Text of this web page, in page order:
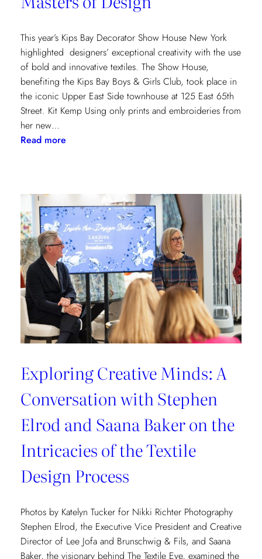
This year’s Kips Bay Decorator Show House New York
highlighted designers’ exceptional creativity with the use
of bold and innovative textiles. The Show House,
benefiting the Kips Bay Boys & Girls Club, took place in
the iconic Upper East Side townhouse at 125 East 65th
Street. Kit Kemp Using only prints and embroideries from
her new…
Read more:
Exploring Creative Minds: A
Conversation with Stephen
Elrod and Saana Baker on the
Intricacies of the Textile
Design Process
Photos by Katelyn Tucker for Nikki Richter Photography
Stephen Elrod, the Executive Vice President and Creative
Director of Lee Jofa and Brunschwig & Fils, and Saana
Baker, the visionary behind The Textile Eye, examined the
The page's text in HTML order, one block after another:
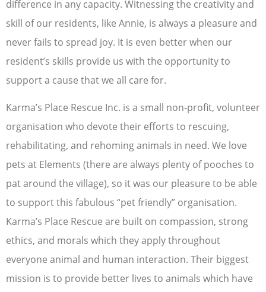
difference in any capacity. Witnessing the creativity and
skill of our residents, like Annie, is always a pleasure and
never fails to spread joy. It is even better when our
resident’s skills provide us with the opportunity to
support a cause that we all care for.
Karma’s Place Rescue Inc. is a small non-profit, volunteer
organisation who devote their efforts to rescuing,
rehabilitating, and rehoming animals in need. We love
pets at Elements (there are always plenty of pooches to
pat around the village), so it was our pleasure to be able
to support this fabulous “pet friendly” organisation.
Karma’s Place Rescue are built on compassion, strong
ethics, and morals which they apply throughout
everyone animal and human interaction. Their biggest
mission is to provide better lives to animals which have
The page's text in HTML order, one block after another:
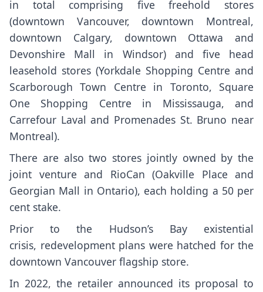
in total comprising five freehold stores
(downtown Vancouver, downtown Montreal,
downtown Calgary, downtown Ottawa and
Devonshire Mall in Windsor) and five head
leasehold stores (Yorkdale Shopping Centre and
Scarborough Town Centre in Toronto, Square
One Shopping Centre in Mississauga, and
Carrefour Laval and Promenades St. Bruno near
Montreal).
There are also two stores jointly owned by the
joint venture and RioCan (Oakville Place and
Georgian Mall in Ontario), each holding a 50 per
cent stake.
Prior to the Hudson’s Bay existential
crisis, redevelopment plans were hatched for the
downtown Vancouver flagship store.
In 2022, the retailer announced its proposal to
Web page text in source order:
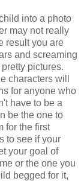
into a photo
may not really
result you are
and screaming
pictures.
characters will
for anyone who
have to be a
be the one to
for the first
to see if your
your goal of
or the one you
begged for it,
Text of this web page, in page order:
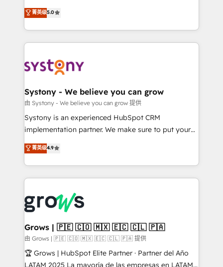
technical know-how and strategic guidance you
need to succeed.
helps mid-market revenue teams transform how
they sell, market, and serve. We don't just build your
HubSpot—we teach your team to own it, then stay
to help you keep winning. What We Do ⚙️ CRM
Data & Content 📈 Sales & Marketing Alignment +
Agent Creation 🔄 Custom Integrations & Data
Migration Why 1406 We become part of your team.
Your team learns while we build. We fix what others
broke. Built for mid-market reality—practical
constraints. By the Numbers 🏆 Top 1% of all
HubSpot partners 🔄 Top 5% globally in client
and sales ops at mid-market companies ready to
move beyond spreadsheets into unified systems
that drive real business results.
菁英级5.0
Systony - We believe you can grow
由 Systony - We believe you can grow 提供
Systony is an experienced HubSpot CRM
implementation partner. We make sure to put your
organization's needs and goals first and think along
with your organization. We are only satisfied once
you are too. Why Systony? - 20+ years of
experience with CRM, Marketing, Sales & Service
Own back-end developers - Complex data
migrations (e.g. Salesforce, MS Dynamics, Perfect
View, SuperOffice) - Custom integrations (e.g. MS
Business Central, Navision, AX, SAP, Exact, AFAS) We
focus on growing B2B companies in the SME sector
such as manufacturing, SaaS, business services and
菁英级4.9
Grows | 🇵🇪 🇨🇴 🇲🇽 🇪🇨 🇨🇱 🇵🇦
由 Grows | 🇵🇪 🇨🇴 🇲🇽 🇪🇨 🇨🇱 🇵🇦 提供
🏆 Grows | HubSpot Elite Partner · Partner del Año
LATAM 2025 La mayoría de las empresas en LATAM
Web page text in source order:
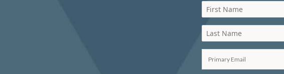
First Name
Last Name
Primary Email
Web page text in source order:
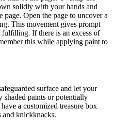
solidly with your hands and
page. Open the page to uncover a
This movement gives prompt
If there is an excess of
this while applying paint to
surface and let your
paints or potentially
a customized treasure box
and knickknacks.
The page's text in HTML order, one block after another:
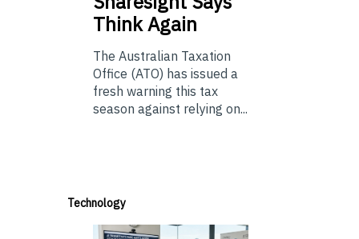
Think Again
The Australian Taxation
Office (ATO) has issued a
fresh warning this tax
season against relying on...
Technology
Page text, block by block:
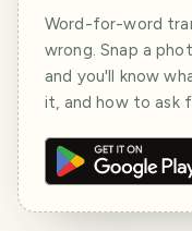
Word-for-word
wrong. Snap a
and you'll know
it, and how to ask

■ ■ ■

◆ Assigned task: Look through the records above and report how many lines hold the word "have", giving only the number.

◆ Exercise answer: 2